Apropos des marionettes

A propos de la scène des marionnettes dans le film


Plusieurs personnes se sont dites gênées par la scène des marionnettes dans le film. Certaines y ont vu une manipulation de la part du marionnettiste : Nidal al-Khatib serait un agitateur d’enfants, un semeur de violence, etc… Et le Nouvel Observateur, dans un article très orienté politiquement, en conclut tout bonnement que mon film « ne fait qu’ajouter la haine à la haine et la terreur à la terreur » !

Ces réactions sont heureusement très minoritaires. Tous les grands journaux français (en dehors du Nouvel Observateur) ont noté au contraire la sérénité de mon propos. Aucun n’y a vu de la haine et encore moins de l’incitation à la haine, mais plutôt, comme dans tous mes films, une célébration de la vie.

La scène de la mort du grand père elle-même, si on la considère du point de vue de ses effets sur les enfants, est également tournée vers la vie. Il n’y a pas d’écolier en Palestine qui n’ait été personnellement témoin d’une scène de violence extrême. Ils ont vu leurs pères et leurs oncles arrêtés, ligotés, aveuglés, battus. Chacun a eu au moins un camarade ou un membre de sa famille tué. Les Palestiniens sont entièrement soumis à une superpuissance contre laquelle ils ne peuvent rien. Cette situation terrifiante, que les adultes eux-mêmes ont souvent du mal à supporter, plonge beaucoup d’enfants dans une terreur incontrôlable. Les marionnettes ne sont pas une « solution » bien sûr, mais elles permettent du moins, le temps d’une représentation, de porter les choses sur un plan symbolique. C’est-à-dire sur un plan où les choses peuvent être contrôlées. Où tout est jeux de mots et où les actes ne sont plus qu’un jeu. Où ce n’est plus le soldat qui tue vraiment, mais une marionnette-soldat qui « tue » une autre marionnette. Où l’institutrice peut parler plus haut que la marionnette. Et où tout finit bien : le petit héros (Botto) n’est jamais tué et, dans certaines versions de la pièce, Sido (le grand-père) ressuscite à la fin.

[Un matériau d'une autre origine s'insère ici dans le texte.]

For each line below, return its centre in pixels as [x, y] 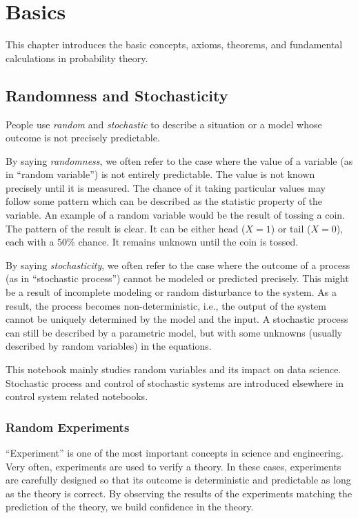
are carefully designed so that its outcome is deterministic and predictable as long [178, 480]
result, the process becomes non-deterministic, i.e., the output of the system [166, 305]
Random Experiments [68, 427]
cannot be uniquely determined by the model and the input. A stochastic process [177, 319]
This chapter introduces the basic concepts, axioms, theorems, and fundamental [174, 44]
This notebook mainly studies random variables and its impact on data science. [173, 369]
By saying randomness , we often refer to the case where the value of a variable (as [179, 160]
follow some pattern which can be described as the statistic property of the [164, 201]
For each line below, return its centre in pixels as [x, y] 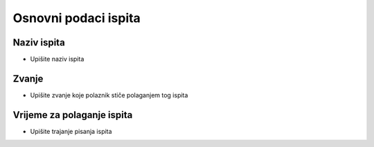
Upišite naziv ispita [57, 59]
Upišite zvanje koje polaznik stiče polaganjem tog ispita [109, 95]
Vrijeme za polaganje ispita [73, 115]
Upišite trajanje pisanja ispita [71, 131]
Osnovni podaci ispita [77, 18]
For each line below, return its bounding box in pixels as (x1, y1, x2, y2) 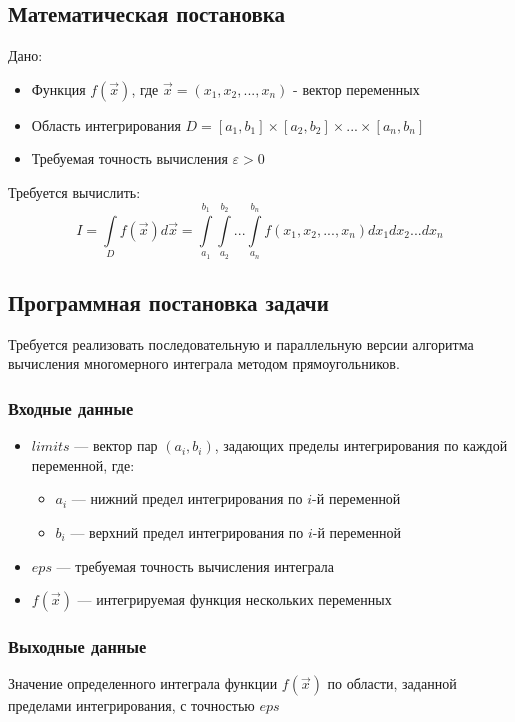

Retrouver (une certaine) confiance dans la vie, dans la puissance des parents et des maîtres pour vous protéger et vous guider, ne me semble pas de nature à susciter le désespoir et la violence qui l’accompagne parfois, bien au contraire.
A moins que le discours des maîtres ne soit idéologiquement orienté vers cette forme de violence. Mais ce n’est pas le cas ici. Il n’y a aucun « barbu » dans la pièce, ni religieux, ni politique (extrémiste).
Nidal al-Khatib est ce qu’on appelle un militant laïc modéré.

Sans doute sa pièce a-t-elle une coloration nationaliste (eh oui, les Palestiniens réclament un état à côté de l’état d’Israël), mais elle reste une pièce pour enfants, centrée sur un petit garçon comme les autres, qui dit et fait beaucoup de bêtises, qui est triste de la mort de son grand-père, mais ne perd pas confiance.

La haine et la violence que le Nouvel Observateur et certains spectateurs ont vues dans les marionnettes de Nidal (et par suite, dans mon film tout entier) ne leur cachent-elles pas une autre violence qu’ils ne veulent pas voir ?
Comme l’écrivait Amira Hass à l’époque où je tournais ce film (voir son article sur la page de « Réminiscences d’un voyage en Palestine ») : « Ils ne voient pas l’Occupation ».
N’est-ce pas cela, au fond, qui gêne ici : que l’occupation israélienne et sa violence quotidienne soit si visible ?

L’article du Nouvel Observateur se termine, naturellement, sur une accusation d’antisémitisme. La marionnette que Nidal fabrique à la fin du film serait une caricature du Juif, tel qu’on le représentait « vers 1936, du côté de Berlin ».
A ce compte-là, Yasser Arafat serait antisémite par son physique même ! Oublierait-on que les Palestiniens sont des sémites comme les Juifs et vice versa ?
Le juge représenté par Nidal est un « méchant », non pas parce qu’il est juif, mais par sa fonction.
Là encore, curieusement, la scène du procès permet à certains de ne pas voir la violence réelle de ces procédures de « détention administrative », par lesquelles Israël arrête sans jugement et envoie des milliers de Palestiniens dans le camp de concentration d’Ansar III (dans le sud du Néguev) ou dans des prisons qui ne valent pas mieux.